Astronomical observation, tracing back to 1608, relies significantly on astronomical telescopes. It's no overstatement to claim that the birth and evolution of telescopes are foundational to modern astronomy.


As telescopic capabilities continue improving, astronomy undergoes a monumental leap, rapidly advancing humanity's comprehension of the cosmos.


Astronomy, an ancient yet continually evolving natural science, focuses on understanding the laws governing the universe. It primarily involves observing and interpreting celestial bodies' material conditions and events.


Its main research areas encompass the distribution, movement, positions, status, structures, compositions, properties, origins, and evolution of celestial entities. Differing from other natural sciences, astronomy predominantly relies on observation to gather diverse information about celestial bodies. Therefore, studying observation methods and instruments represents a crucial pursuit for astronomers. Constant enhancement and diversification of observational techniques serve as an endless quest and mission for astronomers and enthusiasts alike, propelling astronomical advancements.


Traditionally, the telescope is credited to Dutch spectacle maker Hans Lippershey in 1608. In 1609, Italian astronomer Galileo Galilei fashioned a telescope with a 4.4cm convex objective lens, a 1.2m focal length, and a concave eyepiece, magnifying objects by 33 times. Galileo utilized it to observe the moon, sun, stars, and Milky Way, discovering Jupiter's moons and determining sunspot cycles.

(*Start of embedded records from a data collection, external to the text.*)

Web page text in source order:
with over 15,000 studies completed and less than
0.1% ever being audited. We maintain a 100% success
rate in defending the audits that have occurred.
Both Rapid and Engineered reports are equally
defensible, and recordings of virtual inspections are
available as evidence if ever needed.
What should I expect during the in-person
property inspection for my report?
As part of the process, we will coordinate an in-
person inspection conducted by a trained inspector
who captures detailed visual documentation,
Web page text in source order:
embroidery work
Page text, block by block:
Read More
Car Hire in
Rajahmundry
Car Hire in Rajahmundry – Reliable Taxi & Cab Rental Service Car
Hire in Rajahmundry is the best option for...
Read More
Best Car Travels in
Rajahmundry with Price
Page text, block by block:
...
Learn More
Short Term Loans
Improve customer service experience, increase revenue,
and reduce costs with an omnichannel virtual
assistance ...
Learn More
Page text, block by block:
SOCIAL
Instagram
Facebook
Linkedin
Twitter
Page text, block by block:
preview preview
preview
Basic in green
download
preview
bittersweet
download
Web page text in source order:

In 1611, German astronomer Johannes Kepler invented the Keplerian telescope, differing from Galileo's by placing the eyepiece behind the focal point with a convex lens, producing inverted images. Its advantage lies in placing crosshairs at the focal point as aiming references.

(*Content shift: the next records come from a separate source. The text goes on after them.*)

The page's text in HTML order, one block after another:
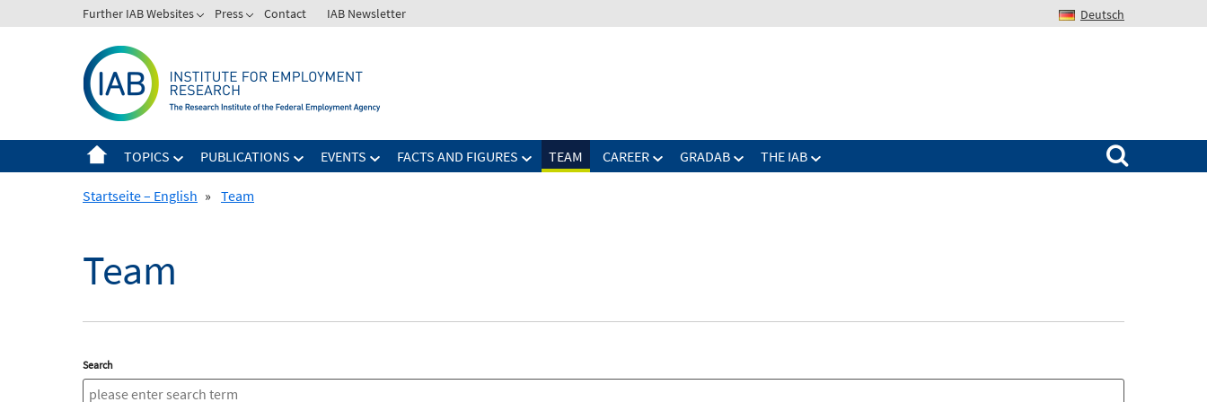
to
Further IAB Websites Press Contact IAB Newsletter Deutsch
TOPICS PUBLICATIONS EVENTS FACTS AND FIGURES TEAM CAREER GRADAB THE IAB
Search for:
Startseite – English » Team
Team
Search
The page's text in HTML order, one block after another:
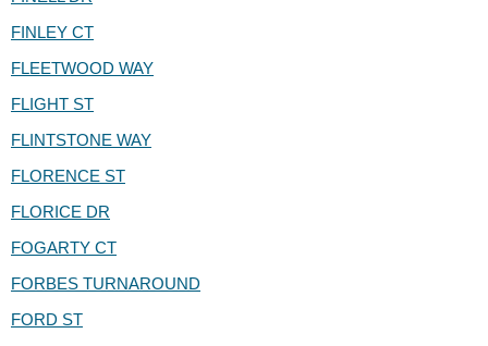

The birth of the first reflective telescope occurred in 1668. After multiple unsuccessful attempts to grind non-spherical lenses, Isaac Newton ingeniously invented the reflective telescope, replacing refractive mirrors. This marked a significant achievement due to its numerous advantages and relative ease of construction compared to refractive telescopes, despite inherent limitations.


The catadioptric telescope appeared in 1814. By 1931, German optician Bernhard Schmidt combined a nearly parallel plate non-spherical thin lens with a spherical mirror, creating a catadioptric telescope. Known for its strong light-gathering ability, large field of view, and minimal aberrations, it excelled in capturing extensive sky photographs, particularly highlighting faint nebulae.


This type of telescope became an indispensable tool for astronomical observation, blending the advantages of refractive and reflective telescopes, ideal for unprofessional astronomy and photography.


For over three centuries, optical telescopes have remained astronomy's foremost tools. In 1932, Karl Jansky detected radio emissions from the Milky Way's center using a radio antenna, marking humanity's first window for observations beyond traditional optical wavelengths. In the 1960s, astronomy witnessed four significant discoveries—quasars, pulsars, interstellar molecules, and cosmic microwave background radiation—achieved through observations with radio telescopes.


Astronomy stands as humanity's forefront in comprehending the universe, occupying a foundational position in national scientific development. The innovative level of astronomy reflects a country's, especially major powers', comprehensive technological prowess and significant benchmark.